*** Opening of WORKING DATA ***
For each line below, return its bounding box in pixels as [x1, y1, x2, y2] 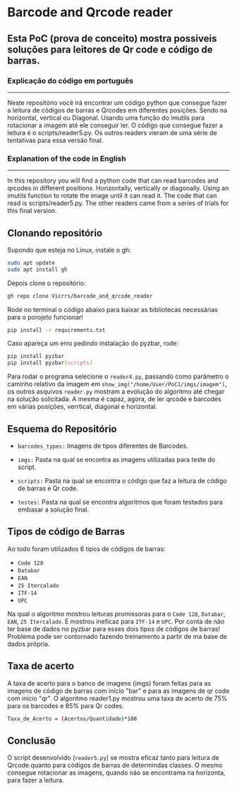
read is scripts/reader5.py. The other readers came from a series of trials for [7, 199, 229, 207]
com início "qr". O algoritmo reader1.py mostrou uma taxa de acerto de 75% [7, 694, 228, 703]
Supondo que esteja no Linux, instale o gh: [7, 246, 132, 254]
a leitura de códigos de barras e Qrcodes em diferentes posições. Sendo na [7, 105, 228, 114]
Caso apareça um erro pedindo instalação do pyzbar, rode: [7, 339, 178, 347]
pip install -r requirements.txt [7, 326, 106, 333]
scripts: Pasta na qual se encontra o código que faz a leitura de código [17, 477, 227, 485]
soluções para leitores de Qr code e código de [7, 43, 213, 55]
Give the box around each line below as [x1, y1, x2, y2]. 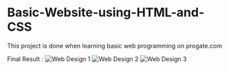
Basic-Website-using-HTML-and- [7, 5, 205, 20]
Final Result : [7, 54, 43, 63]
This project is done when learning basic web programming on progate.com [7, 41, 222, 50]
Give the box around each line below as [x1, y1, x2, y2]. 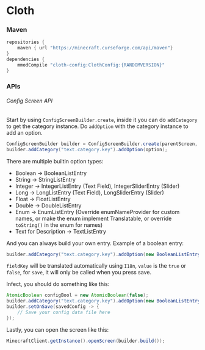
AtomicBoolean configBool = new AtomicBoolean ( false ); [6, 292, 149, 299]
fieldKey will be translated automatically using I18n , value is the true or [6, 262, 187, 270]
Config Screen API [6, 97, 53, 104]
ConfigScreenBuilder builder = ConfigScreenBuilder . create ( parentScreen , [6, 141, 198, 147]
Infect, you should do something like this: [6, 280, 110, 288]
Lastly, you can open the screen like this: [6, 326, 109, 333]
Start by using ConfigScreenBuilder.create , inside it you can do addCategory [6, 116, 198, 123]
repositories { [6, 39, 45, 46]
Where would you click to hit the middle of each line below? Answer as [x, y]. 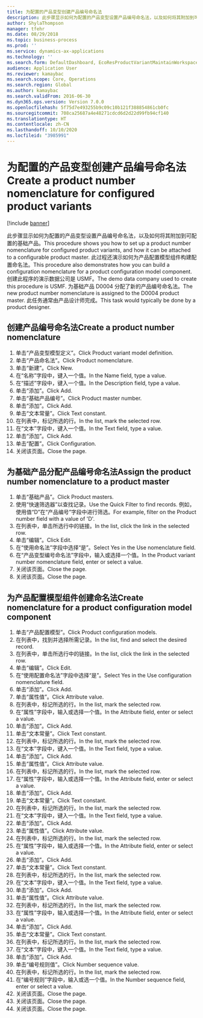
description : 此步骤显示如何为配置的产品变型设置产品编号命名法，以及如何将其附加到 [101, 18]
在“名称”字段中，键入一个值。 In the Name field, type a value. [91, 375]
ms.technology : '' [30, 57]
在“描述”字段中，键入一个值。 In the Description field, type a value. [98, 383]
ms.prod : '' [22, 46]
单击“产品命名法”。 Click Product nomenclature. [74, 360]
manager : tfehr [26, 29]
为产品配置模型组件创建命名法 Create [75, 597]
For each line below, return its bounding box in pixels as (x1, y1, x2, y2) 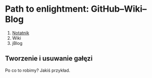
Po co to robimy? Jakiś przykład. (5, 67, 70, 73)
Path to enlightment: (5, 3, 89, 15)
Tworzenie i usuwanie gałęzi (5, 55, 93, 63)
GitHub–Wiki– (90, 3, 147, 15)
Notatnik (12, 30, 30, 36)
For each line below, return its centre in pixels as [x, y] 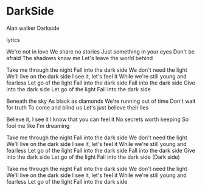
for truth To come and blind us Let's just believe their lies [78, 107]
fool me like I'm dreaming [38, 125]
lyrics [13, 40]
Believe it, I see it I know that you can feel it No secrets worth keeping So [98, 119]
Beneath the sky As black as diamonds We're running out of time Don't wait [101, 101]
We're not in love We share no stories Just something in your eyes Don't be [101, 51]
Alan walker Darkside [33, 28]
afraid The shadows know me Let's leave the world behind [80, 58]
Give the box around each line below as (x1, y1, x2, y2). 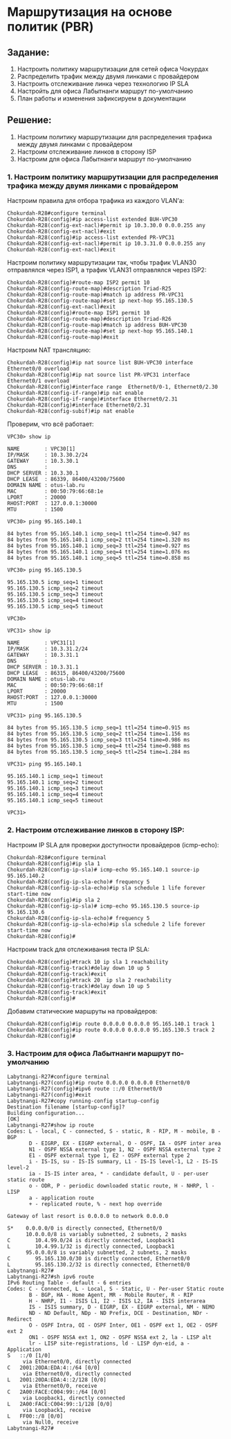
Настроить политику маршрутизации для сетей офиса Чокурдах (17, 65, 209, 73)
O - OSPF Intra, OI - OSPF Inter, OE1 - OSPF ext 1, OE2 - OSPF (28, 1321, 218, 1329)
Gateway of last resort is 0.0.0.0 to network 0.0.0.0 (7, 1212, 169, 1219)
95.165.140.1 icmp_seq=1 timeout (7, 773, 104, 780)
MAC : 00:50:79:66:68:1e (7, 488, 104, 495)
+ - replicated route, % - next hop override (28, 1200, 163, 1208)
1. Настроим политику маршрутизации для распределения (7, 172, 219, 182)
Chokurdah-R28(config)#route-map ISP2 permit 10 (7, 279, 150, 286)
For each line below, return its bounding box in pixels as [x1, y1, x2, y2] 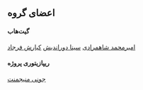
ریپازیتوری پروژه [7, 59, 50, 67]
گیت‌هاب [7, 26, 30, 35]
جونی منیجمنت [7, 74, 46, 83]
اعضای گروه [7, 7, 55, 19]
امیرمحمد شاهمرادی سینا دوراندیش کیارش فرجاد [7, 43, 136, 51]
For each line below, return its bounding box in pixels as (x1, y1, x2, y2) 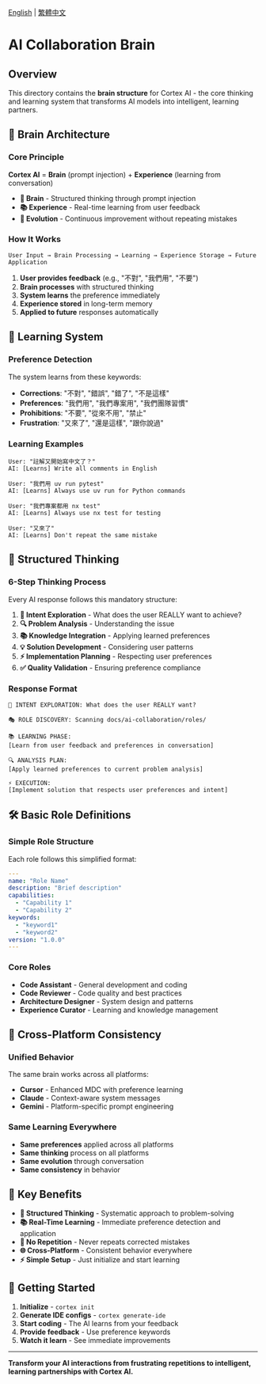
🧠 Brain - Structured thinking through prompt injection (19, 193, 196, 203)
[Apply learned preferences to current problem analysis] (8, 765, 203, 773)
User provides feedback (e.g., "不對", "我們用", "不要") (19, 273, 199, 282)
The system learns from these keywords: (8, 372, 142, 381)
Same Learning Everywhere (8, 1121, 117, 1132)
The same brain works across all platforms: (8, 1070, 149, 1079)
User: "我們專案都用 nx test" (8, 502, 101, 510)
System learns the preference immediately (19, 290, 161, 300)
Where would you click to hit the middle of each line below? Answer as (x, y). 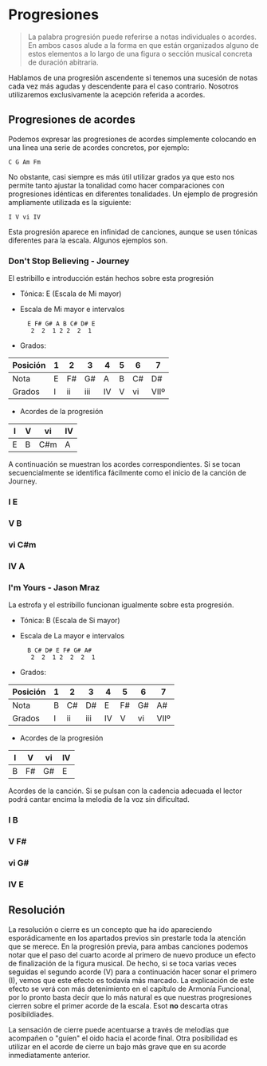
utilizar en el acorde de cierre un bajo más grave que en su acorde (117, 1046)
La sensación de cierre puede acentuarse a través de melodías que (119, 1029)
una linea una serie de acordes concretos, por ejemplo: (99, 147)
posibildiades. (31, 1014)
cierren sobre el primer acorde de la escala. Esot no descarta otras (118, 1005)
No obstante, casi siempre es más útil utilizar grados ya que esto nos (122, 176)
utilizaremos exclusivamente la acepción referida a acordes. (107, 94)
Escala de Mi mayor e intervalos (72, 310)
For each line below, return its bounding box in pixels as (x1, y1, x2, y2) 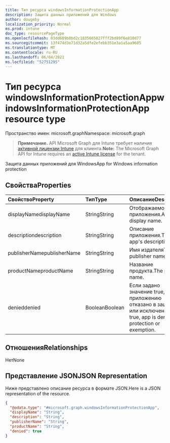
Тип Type (85, 196, 107, 203)
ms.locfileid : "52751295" (5, 59, 60, 64)
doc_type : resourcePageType (5, 31, 65, 36)
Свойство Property (8, 196, 55, 203)
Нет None (5, 357, 25, 363)
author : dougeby (5, 17, 39, 22)
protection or (129, 320, 160, 327)
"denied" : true (10, 428, 42, 434)
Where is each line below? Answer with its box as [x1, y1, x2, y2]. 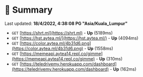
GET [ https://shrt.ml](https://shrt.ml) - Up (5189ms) [11, 30, 113, 36]
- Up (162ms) [110, 66, 137, 72]
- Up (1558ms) [84, 45, 113, 51]
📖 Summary [4, 4, 53, 16]
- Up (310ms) [96, 56, 123, 61]
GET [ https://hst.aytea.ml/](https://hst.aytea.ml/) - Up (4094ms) [11, 35, 139, 41]
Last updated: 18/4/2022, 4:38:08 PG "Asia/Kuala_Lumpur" [4, 20, 128, 26]
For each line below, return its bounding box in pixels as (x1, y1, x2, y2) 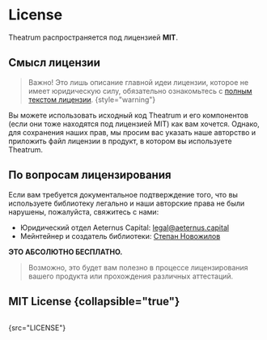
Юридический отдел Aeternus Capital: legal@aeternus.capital (19, 223, 229, 232)
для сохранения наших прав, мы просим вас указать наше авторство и (8, 127, 256, 137)
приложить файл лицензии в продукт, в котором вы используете (8, 136, 232, 146)
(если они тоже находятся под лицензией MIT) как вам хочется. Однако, (8, 119, 261, 129)
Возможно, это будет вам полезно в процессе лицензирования (28, 262, 248, 272)
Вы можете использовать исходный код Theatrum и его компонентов (8, 110, 249, 120)
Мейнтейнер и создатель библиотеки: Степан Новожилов (19, 231, 221, 240)
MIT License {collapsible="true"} (8, 294, 180, 308)
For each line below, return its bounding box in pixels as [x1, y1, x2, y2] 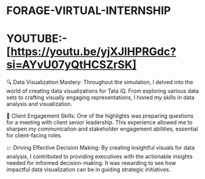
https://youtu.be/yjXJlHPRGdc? [10, 45, 176, 59]
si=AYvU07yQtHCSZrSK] [6, 58, 136, 72]
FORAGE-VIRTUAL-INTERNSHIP [6, 4, 171, 18]
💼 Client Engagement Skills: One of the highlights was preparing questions [6, 112, 194, 120]
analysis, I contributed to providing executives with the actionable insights [6, 153, 193, 160]
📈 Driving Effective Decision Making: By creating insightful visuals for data [6, 144, 195, 151]
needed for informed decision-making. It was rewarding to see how [6, 159, 176, 167]
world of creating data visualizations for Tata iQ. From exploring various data [6, 87, 199, 95]
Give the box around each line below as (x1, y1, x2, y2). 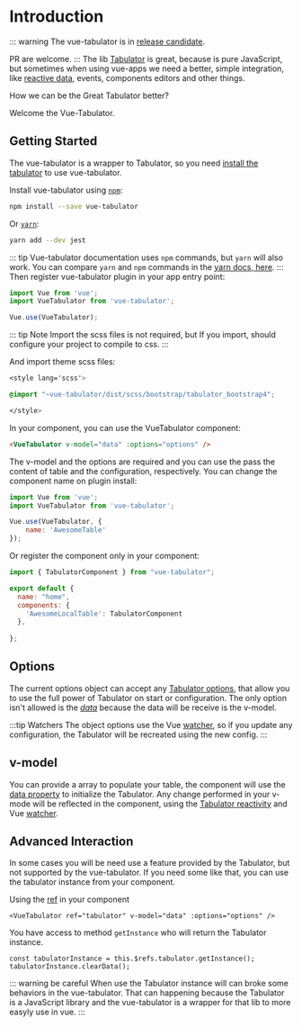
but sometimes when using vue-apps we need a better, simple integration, (9, 63, 285, 74)
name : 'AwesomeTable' (25, 526, 106, 535)
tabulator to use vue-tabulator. (9, 166, 122, 177)
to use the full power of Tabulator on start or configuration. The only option (9, 692, 288, 703)
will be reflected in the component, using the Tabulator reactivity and (32, 798, 288, 809)
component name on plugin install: (9, 475, 138, 486)
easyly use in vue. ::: (9, 1006, 85, 1018)
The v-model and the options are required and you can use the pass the (9, 456, 276, 467)
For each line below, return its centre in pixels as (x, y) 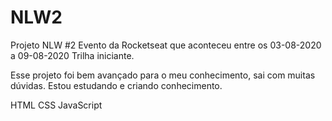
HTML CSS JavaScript (56, 105)
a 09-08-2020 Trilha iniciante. (72, 55)
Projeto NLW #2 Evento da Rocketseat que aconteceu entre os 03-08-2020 (166, 45)
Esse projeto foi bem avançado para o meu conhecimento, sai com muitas (163, 75)
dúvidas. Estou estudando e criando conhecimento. (116, 85)
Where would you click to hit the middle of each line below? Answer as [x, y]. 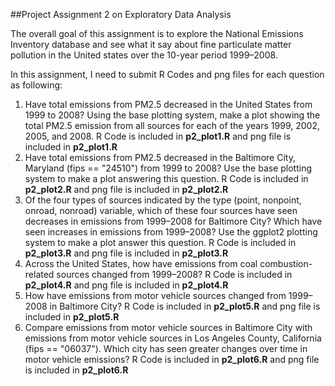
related [39, 274]
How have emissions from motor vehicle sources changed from [155, 295]
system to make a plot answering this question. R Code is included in [166, 178]
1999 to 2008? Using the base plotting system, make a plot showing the [172, 115]
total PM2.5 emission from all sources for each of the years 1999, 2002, [172, 125]
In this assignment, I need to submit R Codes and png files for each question [167, 74]
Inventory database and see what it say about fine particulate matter [151, 44]
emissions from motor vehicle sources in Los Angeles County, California [173, 338]
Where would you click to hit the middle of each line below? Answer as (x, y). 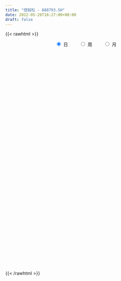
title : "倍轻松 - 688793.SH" (35, 10)
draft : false (19, 19)
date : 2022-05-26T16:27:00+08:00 (41, 15)
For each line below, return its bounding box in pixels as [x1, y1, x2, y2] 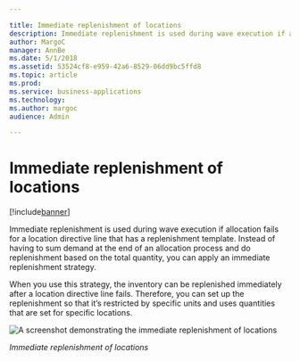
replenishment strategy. [9, 262, 96, 273]
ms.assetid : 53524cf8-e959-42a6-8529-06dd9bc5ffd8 [9, 62, 202, 71]
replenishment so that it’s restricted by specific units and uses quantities [9, 298, 275, 308]
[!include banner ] [9, 207, 71, 217]
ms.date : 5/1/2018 [9, 54, 78, 63]
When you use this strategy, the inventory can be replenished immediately [9, 279, 283, 290]
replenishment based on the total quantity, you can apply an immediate [9, 252, 271, 263]
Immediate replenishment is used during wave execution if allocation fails [9, 224, 279, 234]
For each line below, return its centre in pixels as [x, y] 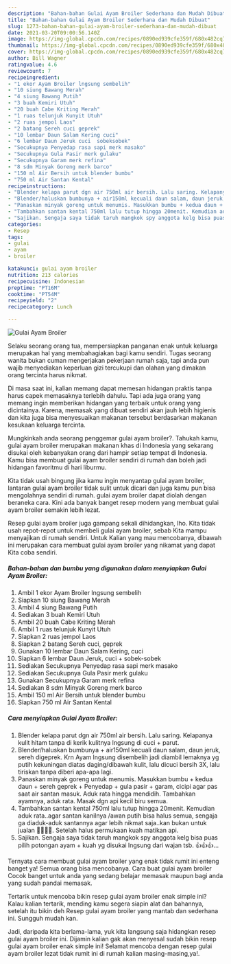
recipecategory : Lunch [40, 307]
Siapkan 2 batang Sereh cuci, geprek [70, 644]
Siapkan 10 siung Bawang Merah [64, 600]
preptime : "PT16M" [34, 288]
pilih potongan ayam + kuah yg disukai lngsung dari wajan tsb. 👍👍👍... [118, 845]
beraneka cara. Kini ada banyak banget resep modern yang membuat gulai [113, 503]
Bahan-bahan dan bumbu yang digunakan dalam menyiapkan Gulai [107, 568]
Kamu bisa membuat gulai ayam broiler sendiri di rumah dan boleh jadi [107, 460]
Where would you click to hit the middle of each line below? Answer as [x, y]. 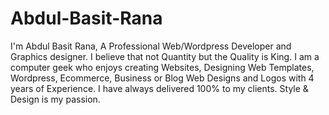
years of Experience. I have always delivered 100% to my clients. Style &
*** Close of WORKING DATA ***
ACTION ITEM: Transcribe the lines above exactly, beginning at the one with "User provides feedback" and ending at the one with "utilizar en el". Include both; exclude the pictures.

SOLVED EXERCISE:
User provides feedback (e.g., "不對", "我們用", "不要") (19, 273, 199, 282)
The system learns from these keywords: (8, 372, 142, 381)
Same Learning Everywhere (8, 1121, 117, 1132)
The same brain works across all platforms: (8, 1070, 149, 1079)
User: "我們專案都用 nx test" (8, 502, 101, 510)
System learns the preference immediately (19, 290, 161, 300)
Where would you click to hit the middle of each line below? Answer as (x, y). 
utilizar en el acorde de cierre un bajo más grave que en su acorde (117, 1046)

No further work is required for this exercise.